Copy each line from the data that has the word "cite" in it.

---*---

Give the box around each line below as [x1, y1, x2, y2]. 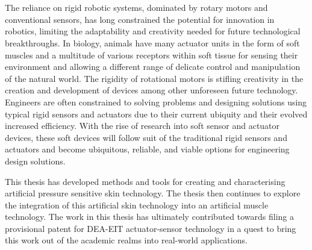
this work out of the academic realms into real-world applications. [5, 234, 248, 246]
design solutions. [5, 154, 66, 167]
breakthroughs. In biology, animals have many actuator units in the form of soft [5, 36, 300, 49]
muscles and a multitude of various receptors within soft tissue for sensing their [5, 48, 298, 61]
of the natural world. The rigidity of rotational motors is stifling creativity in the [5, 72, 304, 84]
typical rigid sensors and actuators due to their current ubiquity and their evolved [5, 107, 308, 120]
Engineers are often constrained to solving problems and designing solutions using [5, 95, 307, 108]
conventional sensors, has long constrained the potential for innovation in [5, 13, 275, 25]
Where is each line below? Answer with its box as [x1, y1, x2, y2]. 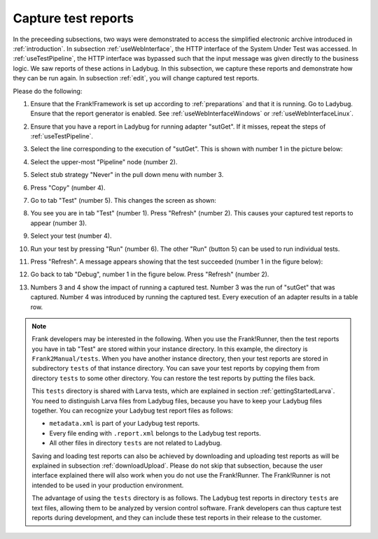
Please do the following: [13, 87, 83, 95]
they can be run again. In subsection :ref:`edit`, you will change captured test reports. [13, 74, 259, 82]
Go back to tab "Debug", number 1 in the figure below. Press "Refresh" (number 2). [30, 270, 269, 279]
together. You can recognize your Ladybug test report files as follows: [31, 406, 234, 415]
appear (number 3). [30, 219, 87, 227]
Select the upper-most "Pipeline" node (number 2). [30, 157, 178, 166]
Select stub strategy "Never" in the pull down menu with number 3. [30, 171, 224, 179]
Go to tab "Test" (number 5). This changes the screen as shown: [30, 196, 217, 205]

---*---

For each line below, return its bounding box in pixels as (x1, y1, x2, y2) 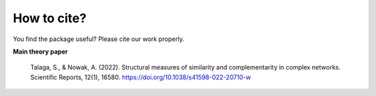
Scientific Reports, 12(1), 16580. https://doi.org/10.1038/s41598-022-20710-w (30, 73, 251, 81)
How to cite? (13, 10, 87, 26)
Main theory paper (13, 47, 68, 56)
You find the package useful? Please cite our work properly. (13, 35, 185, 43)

---*---

- Finished task -
How to cite? (13, 10, 87, 26)
You find the package useful? Please cite our work properly. (13, 35, 185, 43)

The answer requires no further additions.